* Try it
Without the pictures, give every record again exactly.
▶
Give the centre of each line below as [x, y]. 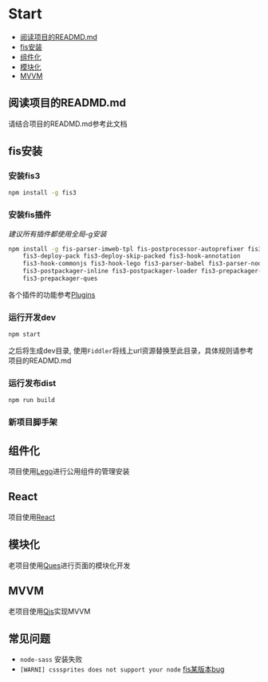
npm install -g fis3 [43, 193]
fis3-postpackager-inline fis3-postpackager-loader [110, 271]
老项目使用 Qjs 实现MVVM [49, 611]
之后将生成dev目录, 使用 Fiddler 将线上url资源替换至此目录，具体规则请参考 [131, 351]
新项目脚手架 [33, 422]
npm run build [32, 400]
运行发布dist [32, 384]
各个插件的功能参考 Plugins [52, 294]
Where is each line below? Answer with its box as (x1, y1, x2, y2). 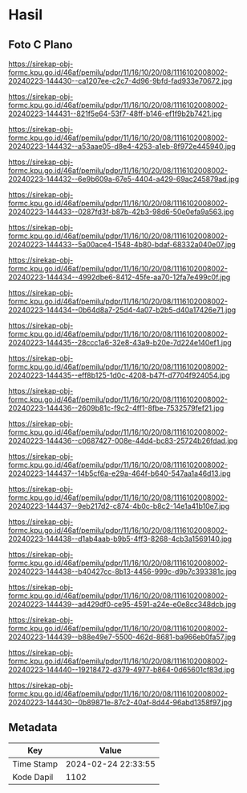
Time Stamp (12, 758, 59, 770)
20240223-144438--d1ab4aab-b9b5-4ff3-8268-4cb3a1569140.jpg (8, 534, 233, 543)
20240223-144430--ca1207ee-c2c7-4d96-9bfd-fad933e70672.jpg (8, 76, 233, 85)
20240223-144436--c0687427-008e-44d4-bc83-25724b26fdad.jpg (8, 436, 238, 445)
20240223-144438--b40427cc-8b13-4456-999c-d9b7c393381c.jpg (8, 567, 237, 576)
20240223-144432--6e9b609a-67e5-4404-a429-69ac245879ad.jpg (8, 175, 240, 184)
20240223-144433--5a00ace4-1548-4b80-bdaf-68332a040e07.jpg (8, 240, 237, 249)
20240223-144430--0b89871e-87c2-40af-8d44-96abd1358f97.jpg (8, 698, 233, 707)
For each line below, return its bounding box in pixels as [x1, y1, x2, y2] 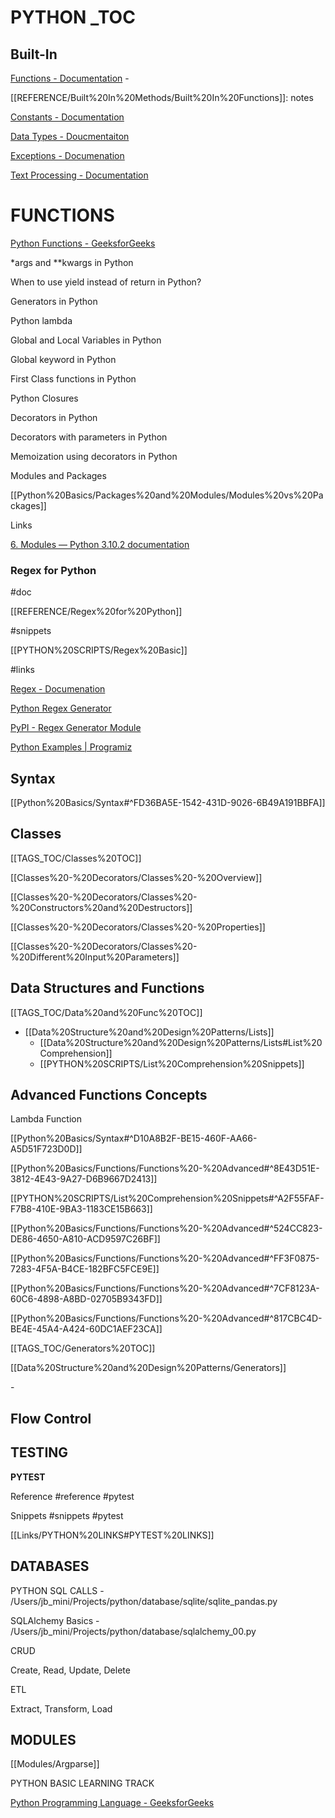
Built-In [10, 46, 58, 63]
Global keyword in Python [10, 353, 117, 365]
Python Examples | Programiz [10, 741, 133, 753]
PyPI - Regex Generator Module [10, 722, 142, 734]
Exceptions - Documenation [10, 150, 125, 161]
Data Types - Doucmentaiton [10, 131, 130, 142]
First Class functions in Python [10, 372, 137, 385]
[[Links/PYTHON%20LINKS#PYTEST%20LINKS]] [10, 1529, 215, 1541]
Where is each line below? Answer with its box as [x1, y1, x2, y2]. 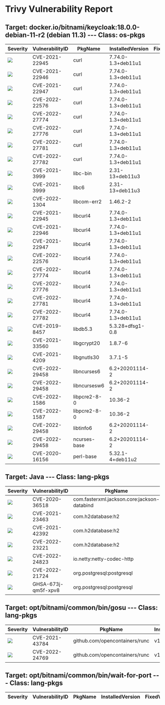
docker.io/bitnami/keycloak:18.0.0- [29, 23, 140, 32]
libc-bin [73, 170, 92, 177]
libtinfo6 [73, 425, 92, 431]
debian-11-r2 [5, 31, 45, 39]
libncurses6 [73, 368, 101, 375]
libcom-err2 [73, 198, 102, 205]
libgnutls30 [73, 354, 100, 360]
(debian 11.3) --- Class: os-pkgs [46, 31, 146, 39]
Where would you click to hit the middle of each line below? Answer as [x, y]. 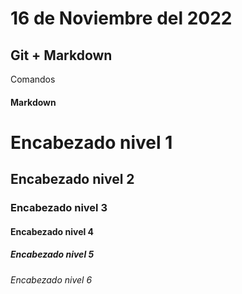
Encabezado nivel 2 [72, 179]
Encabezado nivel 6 [51, 279]
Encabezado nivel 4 [52, 231]
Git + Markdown [61, 55]
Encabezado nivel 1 [91, 142]
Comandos [33, 79]
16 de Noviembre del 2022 [121, 18]
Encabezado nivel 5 [52, 254]
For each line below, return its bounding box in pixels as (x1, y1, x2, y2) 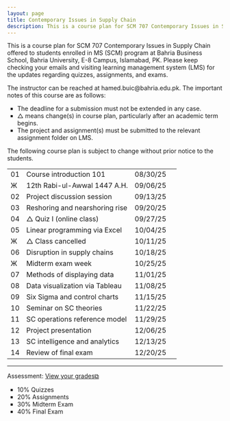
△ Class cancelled (26, 237, 87, 246)
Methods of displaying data (26, 270, 114, 280)
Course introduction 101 (26, 169, 106, 179)
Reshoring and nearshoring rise (26, 203, 128, 213)
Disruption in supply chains (26, 248, 114, 257)
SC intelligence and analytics (26, 337, 120, 346)
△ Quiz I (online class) (26, 214, 99, 224)
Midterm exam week (26, 258, 92, 268)
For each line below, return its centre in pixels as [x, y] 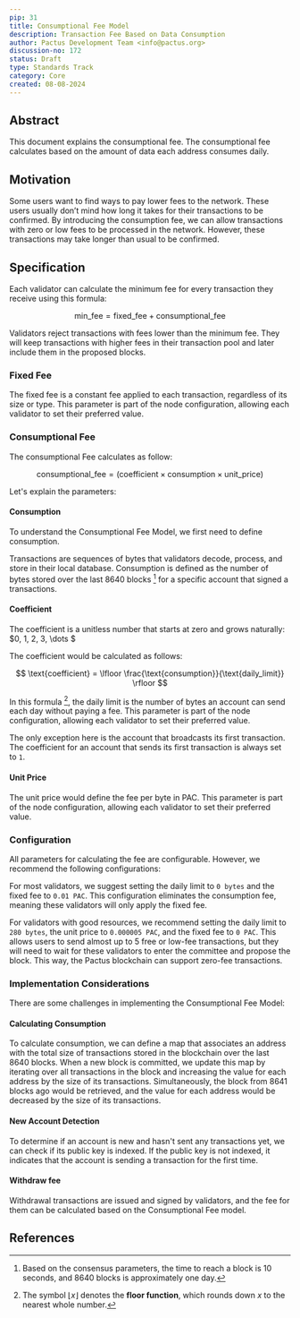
◀
* Answer to this problem
Give the centre of each line below as [x, y]. 
npm install -g fis3 [43, 193]
fis3-postpackager-inline fis3-postpackager-loader [110, 271]
老项目使用 Qjs 实现MVVM [49, 611]
之后将生成dev目录, 使用 Fiddler 将线上url资源替换至此目录，具体规则请参考 [131, 351]
新项目脚手架 [33, 422]
npm run build [32, 400]
运行发布dist [32, 384]
各个插件的功能参考 Plugins [52, 294]
Where is each line below? Answer with its box as (x1, y1, x2, y2). 
Time Stamp (12, 758, 59, 770)
20240223-144438--d1ab4aab-b9b5-4ff3-8268-4cb3a1569140.jpg (8, 534, 233, 543)
20240223-144430--ca1207ee-c2c7-4d96-9bfd-fad933e70672.jpg (8, 76, 233, 85)
20240223-144436--c0687427-008e-44d4-bc83-25724b26fdad.jpg (8, 436, 238, 445)
20240223-144438--b40427cc-8b13-4456-999c-d9b7c393381c.jpg (8, 567, 237, 576)
20240223-144432--6e9b609a-67e5-4404-a429-69ac245879ad.jpg (8, 175, 240, 184)
20240223-144433--5a00ace4-1548-4b80-bdaf-68332a040e07.jpg (8, 240, 237, 249)
20240223-144430--0b89871e-87c2-40af-8d44-96abd1358f97.jpg (8, 698, 233, 707)
For each line below, return its bounding box in pixels as [x1, y1, x2, y2] 
Built-In [10, 46, 58, 63]
Global keyword in Python [10, 353, 117, 365]
Python Examples | Programiz [10, 741, 133, 753]
PyPI - Regex Generator Module [10, 722, 142, 734]
Exceptions - Documenation [10, 150, 125, 161]
Data Types - Doucmentaiton [10, 131, 130, 142]
First Class functions in Python [10, 372, 137, 385]
[[Links/PYTHON%20LINKS#PYTEST%20LINKS]] [10, 1529, 215, 1541]
Where is each line below? Answer with its box as [x1, y1, x2, y2]. 
docker.io/bitnami/keycloak:18.0.0- [29, 23, 140, 32]
libc-bin [73, 170, 92, 177]
libtinfo6 [73, 425, 92, 431]
debian-11-r2 [5, 31, 45, 39]
libncurses6 [73, 368, 101, 375]
libcom-err2 [73, 198, 102, 205]
libgnutls30 [73, 354, 100, 360]
(debian 11.3) --- Class: os-pkgs [46, 31, 146, 39]
Where would you click to hit the middle of each line below? Answer as [x, y]. 
Encabezado nivel 2 [72, 179]
Encabezado nivel 6 [51, 279]
Encabezado nivel 4 [52, 231]
Git + Markdown [61, 55]
Encabezado nivel 1 [91, 142]
Comandos [33, 79]
16 de Noviembre del 2022 [121, 18]
Encabezado nivel 5 [52, 254]
For each line below, return its bounding box in pixels as (x1, y1, x2, y2) 
△ Class cancelled (26, 237, 87, 246)
Methods of displaying data (26, 270, 114, 280)
Course introduction 101 (26, 169, 106, 179)
Reshoring and nearshoring rise (26, 203, 128, 213)
Disruption in supply chains (26, 248, 114, 257)
SC intelligence and analytics (26, 337, 120, 346)
△ Quiz I (online class) (26, 214, 99, 224)
Midterm exam week (26, 258, 92, 268)
For each line below, return its centre in pixels as [x, y] 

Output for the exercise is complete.